Items listed in a dataset:
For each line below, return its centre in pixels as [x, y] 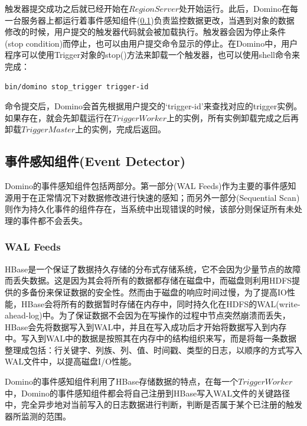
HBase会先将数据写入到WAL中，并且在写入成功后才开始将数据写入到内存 [146, 326]
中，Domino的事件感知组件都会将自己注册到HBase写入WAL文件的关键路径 [148, 393]
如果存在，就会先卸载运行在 [58, 117]
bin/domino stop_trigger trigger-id [77, 87]
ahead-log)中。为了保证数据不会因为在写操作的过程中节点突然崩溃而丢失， [148, 315]
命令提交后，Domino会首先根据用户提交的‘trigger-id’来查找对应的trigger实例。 [153, 106]
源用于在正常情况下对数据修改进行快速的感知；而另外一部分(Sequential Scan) [152, 197]
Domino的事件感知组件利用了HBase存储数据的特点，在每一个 [122, 381]
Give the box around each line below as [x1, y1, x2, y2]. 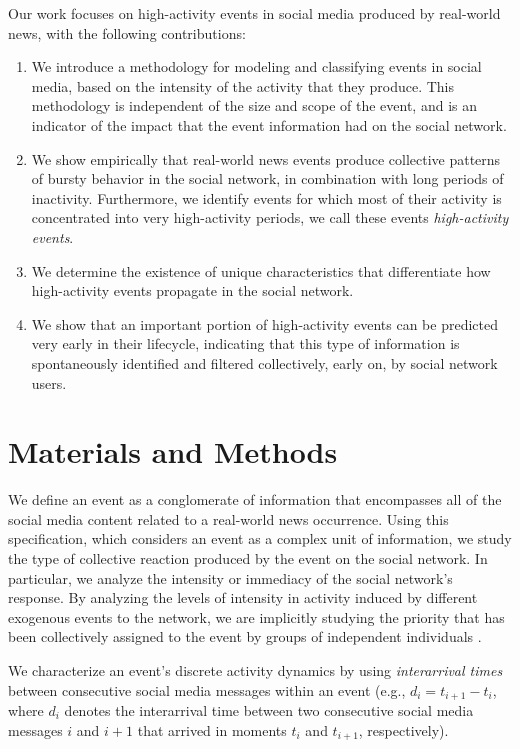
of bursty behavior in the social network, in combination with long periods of [31, 168, 504, 189]
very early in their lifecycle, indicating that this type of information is [31, 333, 460, 354]
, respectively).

• What you should do
The data above must be given back verbatim, minus its images.

• Exercise answer
For each line below, return its centre in pixels as [x, y] 
HBase会先将数据写入到WAL中，并且在写入成功后才开始将数据写入到内存 [146, 326]
中，Domino的事件感知组件都会将自己注册到HBase写入WAL文件的关键路径 [148, 393]
如果存在，就会先卸载运行在 [58, 117]
bin/domino stop_trigger trigger-id [77, 87]
ahead-log)中。为了保证数据不会因为在写操作的过程中节点突然崩溃而丢失， [148, 315]
命令提交后，Domino会首先根据用户提交的‘trigger-id’来查找对应的trigger实例。 [153, 106]
源用于在正常情况下对数据修改进行快速的感知；而另外一部分(Sequential Scan) [152, 197]
Domino的事件感知组件利用了HBase存储数据的特点，在每一个 [122, 381]
Give the box around each line below as [x1, y1, x2, y2]. 
of bursty behavior in the social network, in combination with long periods of [31, 168, 504, 189]
very early in their lifecycle, indicating that this type of information is [31, 333, 460, 354]
, respectively).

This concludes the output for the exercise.